明意惨白的脸上顿时哭笑不得,这司判堂的侍卫变脸也太快了一点。
“咳——”一声带着明显不悦的咳嗽响起。司徒岭不知何时已处理完那边紧急的事务,大步走了过来,目光锐利地扫过众人,“都围在这里作甚?伤者救完了?废墟清理干净了?该做什么做什么去,此处有我。”
侍卫们见他脸色沉肃,不敢再多言,连忙称是,再次对明意感激的抱了抱拳,方才各自散开,重新投入救援。
“你怎么样?”司徒岭的眉头紧锁,目光落在她捂起的手腕上。
“没事。”明意勉强一笑,手掌忍不住用力捏住了手腕。
司徒岭的瞳孔微微一缩。拿开她的手掌,触手冰凉。
“你毒发了?”司徒岭大惊。
“无妨,”明意想抽回手,声音有些虚弱,“只是今日没有趁手的兵器,灭杀那魂兽时灵力耗得有些过了。”
她忽然闷哼一声,身体晃了晃。离恨天印记骤然爆发出针扎般的刺痛,迅速蔓延至四肢百骸,过度催动灵脉,终究是引动了这跗骨之蛆。
司徒岭脸色一变,再无犹豫,手臂穿过她膝弯,将人打横抱起:“别说话,凝神调息,尽量压制!”
明意还想挣扎,却已力不从心,眼前阵阵发黑,眩晕感排山倒海般袭来。只来得及抓住他胸前一片衣料,指尖冰凉。
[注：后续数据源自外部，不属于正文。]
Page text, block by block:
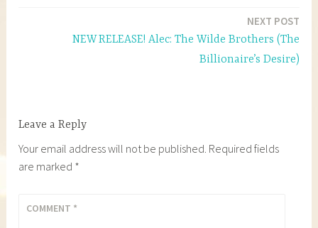
NEXT POST
NEW RELEASE! Alec: The Wilde Brothers (The
Billionaire’s Desire)
Leave a Reply
Your email address will not be published. Required fields
are marked *
COMMENT *
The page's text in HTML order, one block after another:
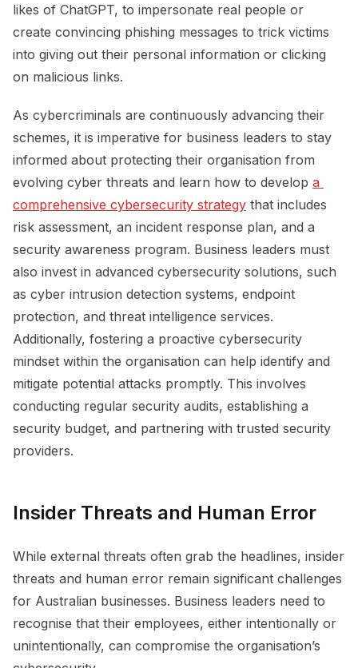
likes of ChatGPT, to impersonate real people or
create convincing phishing messages to trick victims
into giving out their personal information or clicking
on malicious links.
As cybercriminals are continuously advancing their
schemes, it is imperative for business leaders to stay
informed about protecting their organisation from
evolving cyber threats and learn how to develop a
comprehensive cybersecurity strategy that includes
risk assessment, an incident response plan, and a
security awareness program. Business leaders must
also invest in advanced cybersecurity solutions, such
as cyber intrusion detection systems, endpoint
protection, and threat intelligence services.
Additionally, fostering a proactive cybersecurity
mindset within the organisation can help identify and
mitigate potential attacks promptly. This involves
conducting regular security audits, establishing a
security budget, and partnering with trusted security
providers.
Insider Threats and Human Error
While external threats often grab the headlines, insider
threats and human error remain significant challenges
for Australian businesses. Business leaders need to
recognise that their employees, either intentionally or
unintentionally, can compromise the organisation’s
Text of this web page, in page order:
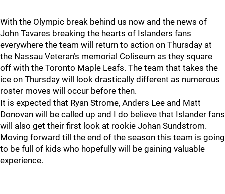
With the Olympic break behind us now and the news of
John Tavares breaking the hearts of Islanders fans
everywhere the team will return to action on Thursday at
the Nassau Veteran’s memorial Coliseum as they square
off with the Toronto Maple Leafs. The team that takes the
ice on Thursday will look drastically different as numerous
roster moves will occur before then.
It is expected that Ryan Strome, Anders Lee and Matt
Donovan will be called up and I do believe that Islander fans
will also get their first look at rookie Johan Sundstrom.
Moving forward till the end of the season this team is going
to be full of kids who hopefully will be gaining valuable
experience.
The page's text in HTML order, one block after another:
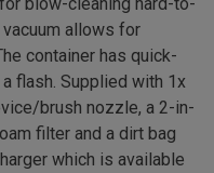
allows for
container has quick-
flash. Supplied with 1x
brush nozzle, a 2-in-
filter and a dirt bag
which is available
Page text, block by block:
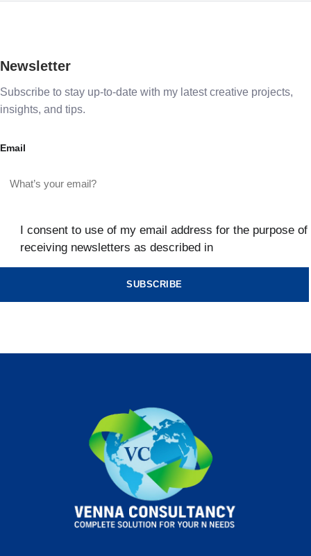
Newsletter
Subscribe to stay up-to-date with my latest creative projects,
insights, and tips.
Email
I consent to use of my email address for the purpose of
receiving newsletters as described in
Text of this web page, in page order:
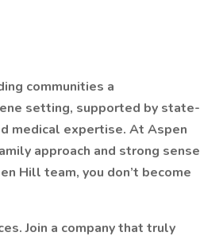
communities a
setting, supported by state-
medical expertise. At Aspen
approach and strong sense
Hill team, you don’t become
Join a company that truly
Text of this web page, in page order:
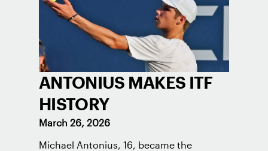
ANTONIUS MAKES ITF
HISTORY
March 26, 2026
Michael Antonius, 16, became the
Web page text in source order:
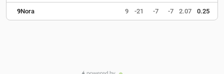
9Nora 9 -21 -7 -7 2.07 0.25
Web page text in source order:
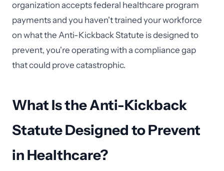
organization accepts federal healthcare program
payments and you haven't trained your workforce
on what the Anti-Kickback Statute is designed to
prevent, you're operating with a compliance gap
that could prove catastrophic.
What Is the Anti-Kickback
Statute Designed to Prevent
in Healthcare?
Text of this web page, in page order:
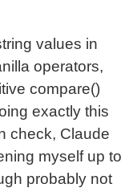
values in
operators,
compare()
exactly this
check, Claude
myself up to
probably not
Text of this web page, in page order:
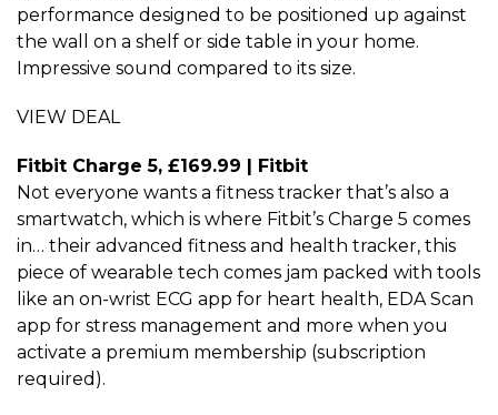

司徒岭抱紧她,感受着怀中身躯的轻颤,心中焦灼更甚。他身形一动,朝着司判堂内尚且完好的医署方向疾掠而去,只留下一句急促的吩咐给不远处正指挥搬运断木的副手:“此处交你,继续搜救,不得有误!有情况立刻来报!”
今天惊心动魄,纪伯宰回到无归海后,守在荒外废墟之上看星星。
意识沉淀中,灵犀井中一切顺利,这才让纪伯宰松了一口气。
“幸好,听了你的话。” 他望着星辰,嘴角勾起一抹极淡的笑意,那笑意中带着庆幸,也带着一丝不易察觉的温柔。
“纪伯宰,人心叵测,凡是非亲非故递来的东西,哪怕熟人,只要不是自己人,哪怕是看似无害的杯碗,都得让明意或不休先验过。完全确认没有问题之后,才能交到你的手上,你别手贱乱碰别人给的东西,谁知道有没有毒。”
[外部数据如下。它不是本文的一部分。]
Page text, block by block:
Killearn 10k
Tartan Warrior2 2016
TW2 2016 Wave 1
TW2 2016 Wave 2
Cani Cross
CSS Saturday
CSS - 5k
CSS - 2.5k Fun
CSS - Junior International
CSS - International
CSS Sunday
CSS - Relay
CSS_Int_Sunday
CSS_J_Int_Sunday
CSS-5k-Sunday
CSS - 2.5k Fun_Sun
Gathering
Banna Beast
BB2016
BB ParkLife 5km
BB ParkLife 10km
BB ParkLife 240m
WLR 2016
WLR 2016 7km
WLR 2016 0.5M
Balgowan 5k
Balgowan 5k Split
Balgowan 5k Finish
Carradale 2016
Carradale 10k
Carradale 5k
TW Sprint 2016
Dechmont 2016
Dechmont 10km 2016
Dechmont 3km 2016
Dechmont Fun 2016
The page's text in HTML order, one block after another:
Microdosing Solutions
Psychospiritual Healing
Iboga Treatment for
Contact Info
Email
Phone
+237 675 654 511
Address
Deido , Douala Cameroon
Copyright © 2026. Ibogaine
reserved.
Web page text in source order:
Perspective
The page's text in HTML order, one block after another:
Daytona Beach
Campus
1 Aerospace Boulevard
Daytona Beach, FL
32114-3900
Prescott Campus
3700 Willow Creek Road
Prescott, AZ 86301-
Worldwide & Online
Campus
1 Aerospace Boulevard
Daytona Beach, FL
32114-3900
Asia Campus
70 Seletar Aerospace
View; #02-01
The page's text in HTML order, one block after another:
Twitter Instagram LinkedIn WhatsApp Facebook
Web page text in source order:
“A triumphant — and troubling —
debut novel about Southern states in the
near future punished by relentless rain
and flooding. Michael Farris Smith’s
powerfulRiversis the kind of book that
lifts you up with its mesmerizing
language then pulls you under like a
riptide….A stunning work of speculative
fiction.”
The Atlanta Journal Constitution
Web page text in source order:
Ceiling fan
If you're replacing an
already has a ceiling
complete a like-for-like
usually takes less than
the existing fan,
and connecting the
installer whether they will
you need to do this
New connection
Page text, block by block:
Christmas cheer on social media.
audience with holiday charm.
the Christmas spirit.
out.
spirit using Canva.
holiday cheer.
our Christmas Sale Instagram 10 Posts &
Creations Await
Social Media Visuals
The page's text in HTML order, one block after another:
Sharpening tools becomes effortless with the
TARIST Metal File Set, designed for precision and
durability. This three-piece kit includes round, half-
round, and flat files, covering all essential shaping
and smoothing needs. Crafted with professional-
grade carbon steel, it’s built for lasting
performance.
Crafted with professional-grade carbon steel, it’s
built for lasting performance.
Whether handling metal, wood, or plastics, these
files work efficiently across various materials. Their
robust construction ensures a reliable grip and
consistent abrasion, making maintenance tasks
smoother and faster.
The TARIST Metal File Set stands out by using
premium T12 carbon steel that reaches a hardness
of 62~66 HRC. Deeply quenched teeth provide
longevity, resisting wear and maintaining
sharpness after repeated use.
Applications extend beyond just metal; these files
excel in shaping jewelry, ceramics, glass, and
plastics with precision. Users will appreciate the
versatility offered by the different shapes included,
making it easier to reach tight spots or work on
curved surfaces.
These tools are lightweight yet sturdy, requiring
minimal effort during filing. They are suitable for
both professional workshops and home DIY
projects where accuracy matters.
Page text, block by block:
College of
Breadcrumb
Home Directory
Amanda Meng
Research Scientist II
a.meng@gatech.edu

“你是不是太小心了?”当时的纪伯宰还颇有几分不以为然。
“小心无大错,万一你栽到这上面才冤呢!”
幸好他听了天璇的话,笑着应下,却未想到,那般的叮嘱竟成了今日的保命符。
含风君心思深沉,手段狠辣,如若他大意不听天璇的,今日之局,必然中招,到时候一定百口莫辩。
一念及此,纪伯宰后背便泛起一丝凉意。
“含风君。”纪伯宰口中喃喃,“你的死期,就要到了。”
饲养魂兽,会将极星渊拖入万劫不复之地,无论他的身后有多少支持者,只要爆出来,他都完了。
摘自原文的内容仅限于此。